VLM inference performance
I use Qwen2-vl-2b to do classification task, latency 300ms and QPS 5 with A10 is the performance normal?
quantize awq "max_pixels": 2562828 prompt text 100 token inference tokens 20
Unfortunately, we have no A10. Could you let us know how you perform the benchmark?
seems latency 300ms and QPS 8 with A100
lmdeploy serve api_server /classification/qwen2-vl-2b-4bit-finetune --server-port $PORT0 --model-format awq --quant-policy 8
We have trained Qwen2 VL for the multi-classification task of images. Transfer the image in base64 format along with the prompt, access this service concurrently, and the number of tokens for inference is within 20, and obtain the classification result.

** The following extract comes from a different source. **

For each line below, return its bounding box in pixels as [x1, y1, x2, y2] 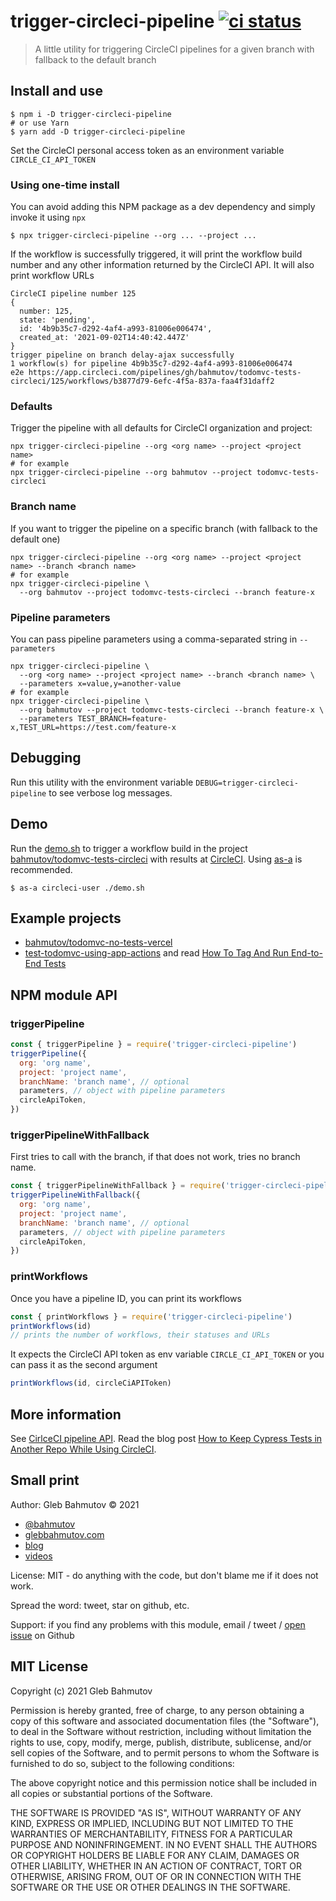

May I ask, for multi-modal models like Qwen2 - VL, how to make multi-batch requests? And how to test the performance of the interface when deploying with lmdeploy serve api_server?
Unfortunately, we have no A10. Could you let us know how you perform the benchmark?
It can be understood that the batch size I tested is 1. After deploying the API, I wrote concurrent calls to test its performance.
v100 device,80w pixels,prompt text 100 token, inference tokens 100, latency 2000ms, QPS 0.5
It can be understood that the batch size I tested is 1. After deploying the API, I wrote concurrent calls to test its performance.